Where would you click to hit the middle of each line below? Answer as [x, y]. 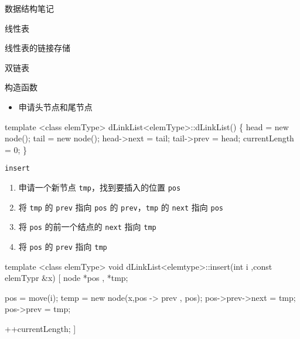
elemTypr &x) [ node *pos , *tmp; [67, 278]
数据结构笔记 [29, 8]
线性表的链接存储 [37, 48]
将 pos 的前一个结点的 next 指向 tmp [87, 227]
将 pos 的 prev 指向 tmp [63, 246]
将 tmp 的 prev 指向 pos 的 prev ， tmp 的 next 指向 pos [121, 207]
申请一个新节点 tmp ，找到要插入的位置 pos [100, 187]
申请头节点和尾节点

▶ WHAT YOU HAVE TO DO
The response should consist only of the lines running from the one that contains "数据结构笔记 [29, 8]" through the end of the material, repeated exactly.

▶ PROBLEM SOLUTION
数据结构笔记 [29, 8]
线性表的链接存储 [37, 48]
将 pos 的前一个结点的 next 指向 tmp [87, 227]
将 pos 的 prev 指向 tmp [63, 246]
将 tmp 的 prev 指向 pos 的 prev ， tmp 的 next 指向 pos [121, 207]
申请一个新节点 tmp ，找到要插入的位置 pos [100, 187]
申请头节点和尾节点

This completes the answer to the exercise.